Specific metabolic profile of AML patients according to the mutational status of FLT3-ITD. (A) Score plot of the OPLS-DA model comparing FLT3 wild-type patients (n = 32) vs FLT3-ITD patients (n = 13). The model is very robust and predictive (R2Y = 0,913; Q2 = 0,713). The separation between FLT3-ITD patients and FLT3 wild-type patients is clear. (B) Levels of Gln, PCr/Cr, scyllo-I, Ala, Cho, PE, and τ in FLT3 wild-type patients compared with FLT3-ITD patients. Mean value ± SEM. Student t test, *P < .05, ***P < .001.

Figure 4.

Specific metabolic profile of AML patients according to the mutational status of IDH. (A) Score plot of the OPLS-DA model comparing IDH wild-type patients (n = 36) vs IDH-mutated patients (n = 13). The model is robust and predictive (R2Y = 0,896; Q2 = 0,822), showing a clear separation between IDH-mutated and IDH wild-type patients. (B) 1D loading plot of IDH wild-type and IDH mutated patients, showing the main differences between the 2 groups. (C) Levels of Ala, Glu, GSH, PC, PE, 2-HG, and scyllo-I in IDH wild-type patients compared with IDH-mutated patients. Mean value ± SEM. Student t test, *P < .05, **P < .01, ***P < .001.

Figure 5.

Changes in metabolites levels according to the immunologic status of patients. (A) Levels of Asp and 2-HG metabolites according to the CD34/MPO status in M0, M1, and M2 subtypes, corresponding to immature AML. (B) Levels of Gln and Pro according to the CD14/CD300e status in M4 and M5 subtypes, corresponding to more mature AML. Mean value ± SEM. Two-way analysis of variance test, ***P < .001.

Figure 6.

Specific metabolic profile of AML patients according to their prognosis (ELN classification). (A) Score plot of the OPLS-DA model comparing adverse (n = 18) vs favorable (n = 21) prognostic groups (R2Y = 0.751; Q2 = 0.472). (B) Levels of GSH and Asp in favorable group compared with adverse group.

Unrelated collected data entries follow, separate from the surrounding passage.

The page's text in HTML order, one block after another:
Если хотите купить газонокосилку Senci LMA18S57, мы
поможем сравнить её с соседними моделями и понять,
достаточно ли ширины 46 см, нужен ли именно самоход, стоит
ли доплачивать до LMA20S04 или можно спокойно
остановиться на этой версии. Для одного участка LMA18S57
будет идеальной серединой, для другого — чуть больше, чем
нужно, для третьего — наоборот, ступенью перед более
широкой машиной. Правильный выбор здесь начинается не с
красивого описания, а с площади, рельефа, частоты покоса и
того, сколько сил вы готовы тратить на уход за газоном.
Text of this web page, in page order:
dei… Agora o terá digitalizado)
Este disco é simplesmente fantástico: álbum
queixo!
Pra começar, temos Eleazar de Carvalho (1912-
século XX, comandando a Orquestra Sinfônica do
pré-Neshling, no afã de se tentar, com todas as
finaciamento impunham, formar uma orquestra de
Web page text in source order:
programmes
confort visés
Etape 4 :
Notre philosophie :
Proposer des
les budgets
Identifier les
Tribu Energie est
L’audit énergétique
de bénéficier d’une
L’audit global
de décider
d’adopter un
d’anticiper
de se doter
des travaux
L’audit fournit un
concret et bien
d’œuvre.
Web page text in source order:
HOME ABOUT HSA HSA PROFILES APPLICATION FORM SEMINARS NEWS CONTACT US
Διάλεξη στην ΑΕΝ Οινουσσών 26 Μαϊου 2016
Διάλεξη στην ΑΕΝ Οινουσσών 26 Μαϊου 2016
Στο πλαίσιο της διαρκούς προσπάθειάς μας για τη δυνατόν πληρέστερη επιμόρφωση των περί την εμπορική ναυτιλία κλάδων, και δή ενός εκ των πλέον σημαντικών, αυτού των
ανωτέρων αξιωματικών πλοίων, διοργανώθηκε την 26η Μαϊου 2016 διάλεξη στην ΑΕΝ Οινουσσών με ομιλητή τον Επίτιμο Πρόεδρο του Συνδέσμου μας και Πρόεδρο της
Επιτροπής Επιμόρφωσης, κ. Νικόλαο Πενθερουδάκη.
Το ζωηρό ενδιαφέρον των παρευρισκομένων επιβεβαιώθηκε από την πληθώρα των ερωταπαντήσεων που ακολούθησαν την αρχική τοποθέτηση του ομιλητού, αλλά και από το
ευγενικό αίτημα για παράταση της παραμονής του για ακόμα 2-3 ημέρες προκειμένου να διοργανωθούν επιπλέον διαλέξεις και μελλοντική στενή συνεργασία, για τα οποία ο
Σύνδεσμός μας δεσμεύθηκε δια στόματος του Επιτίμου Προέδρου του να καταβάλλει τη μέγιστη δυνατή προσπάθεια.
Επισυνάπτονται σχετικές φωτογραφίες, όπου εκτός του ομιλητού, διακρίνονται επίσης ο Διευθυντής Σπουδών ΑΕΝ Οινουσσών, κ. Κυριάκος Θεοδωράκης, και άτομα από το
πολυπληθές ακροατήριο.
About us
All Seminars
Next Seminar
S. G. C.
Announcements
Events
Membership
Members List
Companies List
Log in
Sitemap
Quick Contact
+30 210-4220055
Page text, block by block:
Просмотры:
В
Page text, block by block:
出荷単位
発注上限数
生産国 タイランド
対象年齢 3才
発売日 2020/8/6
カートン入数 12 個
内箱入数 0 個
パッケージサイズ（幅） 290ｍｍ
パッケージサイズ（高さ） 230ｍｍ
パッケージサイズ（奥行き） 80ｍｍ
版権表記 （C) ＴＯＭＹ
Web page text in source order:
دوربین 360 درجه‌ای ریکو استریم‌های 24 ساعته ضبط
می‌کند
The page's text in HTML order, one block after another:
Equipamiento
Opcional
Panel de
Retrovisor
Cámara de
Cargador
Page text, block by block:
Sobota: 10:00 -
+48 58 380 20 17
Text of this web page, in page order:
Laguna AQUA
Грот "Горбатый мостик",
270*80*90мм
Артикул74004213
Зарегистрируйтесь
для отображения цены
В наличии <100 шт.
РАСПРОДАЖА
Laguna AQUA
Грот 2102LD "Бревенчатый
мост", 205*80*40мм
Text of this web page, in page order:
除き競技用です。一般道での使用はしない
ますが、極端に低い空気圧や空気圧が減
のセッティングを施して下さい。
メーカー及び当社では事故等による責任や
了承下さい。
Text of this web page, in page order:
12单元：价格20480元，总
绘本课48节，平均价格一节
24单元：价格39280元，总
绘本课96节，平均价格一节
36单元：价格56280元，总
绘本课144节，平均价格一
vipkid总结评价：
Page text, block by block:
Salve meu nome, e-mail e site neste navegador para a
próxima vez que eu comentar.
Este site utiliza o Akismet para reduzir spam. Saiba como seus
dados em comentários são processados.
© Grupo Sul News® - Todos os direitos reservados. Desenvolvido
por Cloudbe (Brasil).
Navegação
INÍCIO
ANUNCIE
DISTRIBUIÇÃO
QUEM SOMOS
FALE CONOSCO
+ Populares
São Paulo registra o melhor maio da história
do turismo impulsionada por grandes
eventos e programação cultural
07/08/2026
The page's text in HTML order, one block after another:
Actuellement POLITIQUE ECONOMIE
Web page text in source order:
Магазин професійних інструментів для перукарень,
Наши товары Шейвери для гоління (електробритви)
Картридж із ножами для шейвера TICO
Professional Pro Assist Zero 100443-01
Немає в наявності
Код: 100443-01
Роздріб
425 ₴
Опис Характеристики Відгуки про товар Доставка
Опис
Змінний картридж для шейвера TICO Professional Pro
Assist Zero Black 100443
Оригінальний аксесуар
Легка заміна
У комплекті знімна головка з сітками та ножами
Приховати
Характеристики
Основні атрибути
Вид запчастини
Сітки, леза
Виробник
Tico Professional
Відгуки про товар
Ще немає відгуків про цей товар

Mean value ± SEM. Student t test, *P < .05, **P < .01. (C) The prediction of the patients with intermediate risk in the OPLS-DA model built with adverse and favorable subgroups shows a distribution of the half of these patients in favorable risk (n = 8) and the other half in adverse risk (n = 7).

Figure 7.

Specific metabolic profile of AML patients according to their response to chemotherapy induction. (A) Score plot of the OPLS-DA model comparing chemosensitive patients (n = 31) vs chemoresistant patients (n = 7). The model is very robust and predictive (R2Y = 0.865; Q2 = 0.641), showing well-separated groups. (B) 1D loading plot of chemosensitive (CS) and chemoresistant (CR) patients. (C) Levels of Gln, scyllo-I, Ala, GSH, and τ in chemosensitive patients compared with chemoresistant patients. Mean value ± SEM. Student t test, *P < .05, **P < .01.